The task:
What is needed is a word-for-word restatement of all the entries.

Task data:
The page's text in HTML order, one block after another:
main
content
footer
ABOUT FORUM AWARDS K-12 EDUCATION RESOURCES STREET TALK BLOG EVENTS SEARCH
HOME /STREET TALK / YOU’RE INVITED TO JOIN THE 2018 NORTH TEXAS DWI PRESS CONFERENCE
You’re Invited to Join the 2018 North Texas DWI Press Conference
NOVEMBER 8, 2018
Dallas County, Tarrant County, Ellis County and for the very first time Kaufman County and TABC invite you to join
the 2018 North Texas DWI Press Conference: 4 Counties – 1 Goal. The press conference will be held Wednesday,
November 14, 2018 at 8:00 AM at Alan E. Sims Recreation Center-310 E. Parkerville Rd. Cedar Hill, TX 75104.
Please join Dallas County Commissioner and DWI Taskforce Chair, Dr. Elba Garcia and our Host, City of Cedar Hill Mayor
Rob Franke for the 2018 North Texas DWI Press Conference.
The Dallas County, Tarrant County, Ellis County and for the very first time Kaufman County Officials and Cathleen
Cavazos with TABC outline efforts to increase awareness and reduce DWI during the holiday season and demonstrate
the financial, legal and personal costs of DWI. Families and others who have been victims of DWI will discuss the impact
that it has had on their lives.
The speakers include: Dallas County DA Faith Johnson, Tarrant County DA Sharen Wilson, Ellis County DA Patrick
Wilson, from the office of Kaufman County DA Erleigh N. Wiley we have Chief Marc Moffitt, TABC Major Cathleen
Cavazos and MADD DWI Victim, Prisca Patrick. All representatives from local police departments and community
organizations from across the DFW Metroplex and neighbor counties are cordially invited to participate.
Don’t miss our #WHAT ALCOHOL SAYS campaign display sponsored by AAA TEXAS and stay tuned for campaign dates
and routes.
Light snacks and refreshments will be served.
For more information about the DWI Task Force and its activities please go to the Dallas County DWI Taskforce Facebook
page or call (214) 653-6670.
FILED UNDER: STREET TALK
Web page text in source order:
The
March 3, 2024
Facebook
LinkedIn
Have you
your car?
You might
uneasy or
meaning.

Completed exercise:
The page's text in HTML order, one block after another:
main
content
footer
ABOUT FORUM AWARDS K-12 EDUCATION RESOURCES STREET TALK BLOG EVENTS SEARCH
HOME /STREET TALK / YOU’RE INVITED TO JOIN THE 2018 NORTH TEXAS DWI PRESS CONFERENCE
You’re Invited to Join the 2018 North Texas DWI Press Conference
NOVEMBER 8, 2018
Dallas County, Tarrant County, Ellis County and for the very first time Kaufman County and TABC invite you to join
the 2018 North Texas DWI Press Conference: 4 Counties – 1 Goal. The press conference will be held Wednesday,
November 14, 2018 at 8:00 AM at Alan E. Sims Recreation Center-310 E. Parkerville Rd. Cedar Hill, TX 75104.
Please join Dallas County Commissioner and DWI Taskforce Chair, Dr. Elba Garcia and our Host, City of Cedar Hill Mayor
Rob Franke for the 2018 North Texas DWI Press Conference.
The Dallas County, Tarrant County, Ellis County and for the very first time Kaufman County Officials and Cathleen
Cavazos with TABC outline efforts to increase awareness and reduce DWI during the holiday season and demonstrate
the financial, legal and personal costs of DWI. Families and others who have been victims of DWI will discuss the impact
that it has had on their lives.
The speakers include: Dallas County DA Faith Johnson, Tarrant County DA Sharen Wilson, Ellis County DA Patrick
Wilson, from the office of Kaufman County DA Erleigh N. Wiley we have Chief Marc Moffitt, TABC Major Cathleen
Cavazos and MADD DWI Victim, Prisca Patrick. All representatives from local police departments and community
organizations from across the DFW Metroplex and neighbor counties are cordially invited to participate.
Don’t miss our #WHAT ALCOHOL SAYS campaign display sponsored by AAA TEXAS and stay tuned for campaign dates
and routes.
Light snacks and refreshments will be served.
For more information about the DWI Task Force and its activities please go to the Dallas County DWI Taskforce Facebook
page or call (214) 653-6670.
FILED UNDER: STREET TALK
Web page text in source order:
The
March 3, 2024
Facebook
LinkedIn
Have you
your car?
You might
uneasy or
meaning.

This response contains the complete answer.